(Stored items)
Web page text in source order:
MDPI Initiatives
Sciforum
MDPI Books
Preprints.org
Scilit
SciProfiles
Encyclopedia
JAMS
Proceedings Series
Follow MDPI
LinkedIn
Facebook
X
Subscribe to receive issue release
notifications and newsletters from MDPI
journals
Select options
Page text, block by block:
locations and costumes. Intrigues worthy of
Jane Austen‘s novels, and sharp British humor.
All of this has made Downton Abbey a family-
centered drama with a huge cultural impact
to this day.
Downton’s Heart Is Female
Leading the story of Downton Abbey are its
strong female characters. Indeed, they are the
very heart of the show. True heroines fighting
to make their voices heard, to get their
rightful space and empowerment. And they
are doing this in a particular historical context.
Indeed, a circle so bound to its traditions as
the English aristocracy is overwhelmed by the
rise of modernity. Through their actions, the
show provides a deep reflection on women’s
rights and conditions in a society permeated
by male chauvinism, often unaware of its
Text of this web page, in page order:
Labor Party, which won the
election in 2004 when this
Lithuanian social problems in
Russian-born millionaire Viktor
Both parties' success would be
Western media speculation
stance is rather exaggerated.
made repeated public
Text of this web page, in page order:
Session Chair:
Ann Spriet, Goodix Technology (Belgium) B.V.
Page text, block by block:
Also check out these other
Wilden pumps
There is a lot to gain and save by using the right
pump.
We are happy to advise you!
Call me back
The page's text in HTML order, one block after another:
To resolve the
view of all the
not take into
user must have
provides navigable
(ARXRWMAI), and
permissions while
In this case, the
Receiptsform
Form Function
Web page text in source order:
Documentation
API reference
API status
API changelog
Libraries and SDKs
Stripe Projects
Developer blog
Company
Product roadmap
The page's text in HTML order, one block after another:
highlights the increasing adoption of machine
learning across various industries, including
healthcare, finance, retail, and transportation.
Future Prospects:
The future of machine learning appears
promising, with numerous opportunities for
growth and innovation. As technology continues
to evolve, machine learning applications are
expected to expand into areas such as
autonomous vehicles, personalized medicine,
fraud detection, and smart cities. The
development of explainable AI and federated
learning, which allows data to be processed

Required work → Nothing in the data may differ; print all of it exactly as written.

Answer section →
Web page text in source order:
MDPI Initiatives
Sciforum
MDPI Books
Preprints.org
Scilit
SciProfiles
Encyclopedia
JAMS
Proceedings Series
Follow MDPI
LinkedIn
Facebook
X
Subscribe to receive issue release
notifications and newsletters from MDPI
journals
Select options
Page text, block by block:
locations and costumes. Intrigues worthy of
Jane Austen‘s novels, and sharp British humor.
All of this has made Downton Abbey a family-
centered drama with a huge cultural impact
to this day.
Downton’s Heart Is Female
Leading the story of Downton Abbey are its
strong female characters. Indeed, they are the
very heart of the show. True heroines fighting
to make their voices heard, to get their
rightful space and empowerment. And they
are doing this in a particular historical context.
Indeed, a circle so bound to its traditions as
the English aristocracy is overwhelmed by the
rise of modernity. Through their actions, the
show provides a deep reflection on women’s
rights and conditions in a society permeated
by male chauvinism, often unaware of its
Text of this web page, in page order:
Labor Party, which won the
election in 2004 when this
Lithuanian social problems in
Russian-born millionaire Viktor
Both parties' success would be
Western media speculation
stance is rather exaggerated.
made repeated public
Text of this web page, in page order:
Session Chair:
Ann Spriet, Goodix Technology (Belgium) B.V.
Page text, block by block:
Also check out these other
Wilden pumps
There is a lot to gain and save by using the right
pump.
We are happy to advise you!
Call me back
The page's text in HTML order, one block after another:
To resolve the
view of all the
not take into
user must have
provides navigable
(ARXRWMAI), and
permissions while
In this case, the
Receiptsform
Form Function
Web page text in source order:
Documentation
API reference
API status
API changelog
Libraries and SDKs
Stripe Projects
Developer blog
Company
Product roadmap
The page's text in HTML order, one block after another:
highlights the increasing adoption of machine
learning across various industries, including
healthcare, finance, retail, and transportation.
Future Prospects:
The future of machine learning appears
promising, with numerous opportunities for
growth and innovation. As technology continues
to evolve, machine learning applications are
expected to expand into areas such as
autonomous vehicles, personalized medicine,
fraud detection, and smart cities. The
development of explainable AI and federated
learning, which allows data to be processed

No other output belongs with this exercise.